▸ REQUIRED WORK: A word-for-word copy of the records below is needed, without the images.

Records from a collection
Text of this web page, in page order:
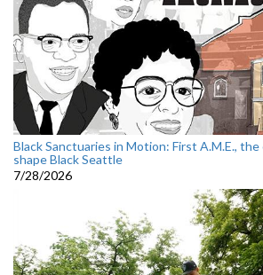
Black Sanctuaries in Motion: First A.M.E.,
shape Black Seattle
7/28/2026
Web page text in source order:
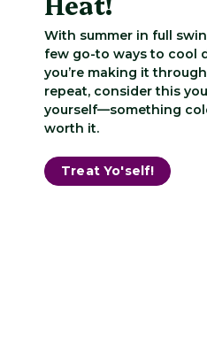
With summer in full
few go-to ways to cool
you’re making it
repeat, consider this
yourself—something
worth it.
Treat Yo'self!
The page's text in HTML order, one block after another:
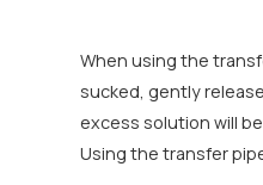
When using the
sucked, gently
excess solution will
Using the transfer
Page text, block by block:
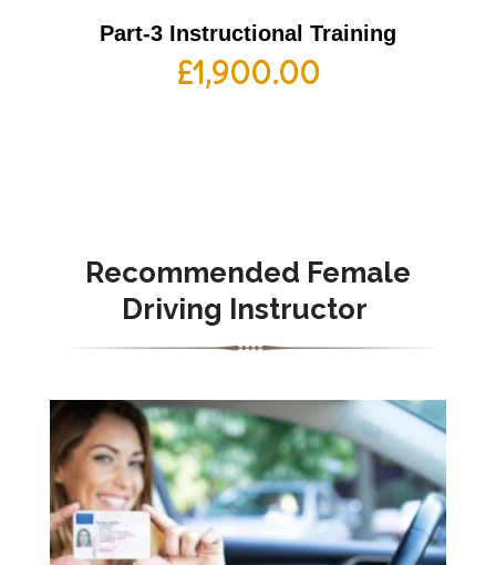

▸ RESPONSE FOR THIS EXERCISE:
Text of this web page, in page order:
Black Sanctuaries in Motion: First A.M.E.,
shape Black Seattle
7/28/2026
Web page text in source order:
With summer in full
few go-to ways to cool
you’re making it
repeat, consider this
yourself—something
worth it.
Treat Yo'self!
The page's text in HTML order, one block after another:
When using the
sucked, gently
excess solution will
Using the transfer
Page text, block by block:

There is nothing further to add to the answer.